___ Records to process

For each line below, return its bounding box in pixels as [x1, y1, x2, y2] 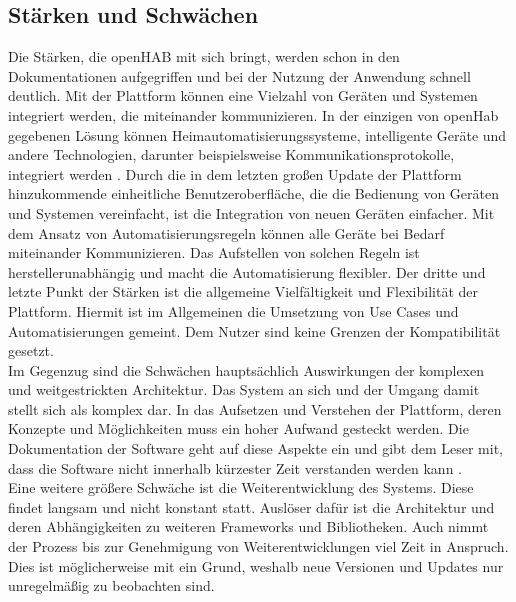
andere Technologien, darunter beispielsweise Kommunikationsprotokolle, [8, 144, 455, 165]
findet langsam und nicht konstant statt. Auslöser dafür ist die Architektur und [8, 496, 495, 517]
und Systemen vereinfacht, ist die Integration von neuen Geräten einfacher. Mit [8, 202, 495, 223]
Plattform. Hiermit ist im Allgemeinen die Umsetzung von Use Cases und [8, 300, 459, 321]
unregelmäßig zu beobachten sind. [8, 575, 215, 596]
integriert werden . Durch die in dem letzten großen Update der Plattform [8, 163, 462, 184]
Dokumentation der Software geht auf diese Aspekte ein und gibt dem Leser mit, [8, 438, 503, 459]
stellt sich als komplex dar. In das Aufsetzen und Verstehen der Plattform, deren [8, 398, 502, 419]
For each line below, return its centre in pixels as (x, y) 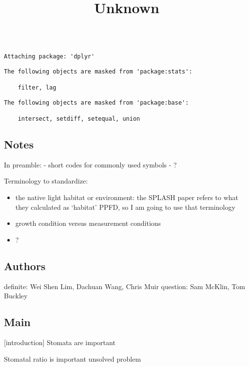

______

◆ **Task requirements**
Each line that holds the string "Plattform" is to be copied from the entries above.

◆ **Exercise response**
Plattform. Hiermit ist im Allgemeinen die Umsetzung von Use Cases und [8, 300, 459, 321]
integriert werden . Durch die in dem letzten großen Update der Plattform [8, 163, 462, 184]
stellt sich als komplex dar. In das Aufsetzen und Verstehen der Plattform, deren [8, 398, 502, 419]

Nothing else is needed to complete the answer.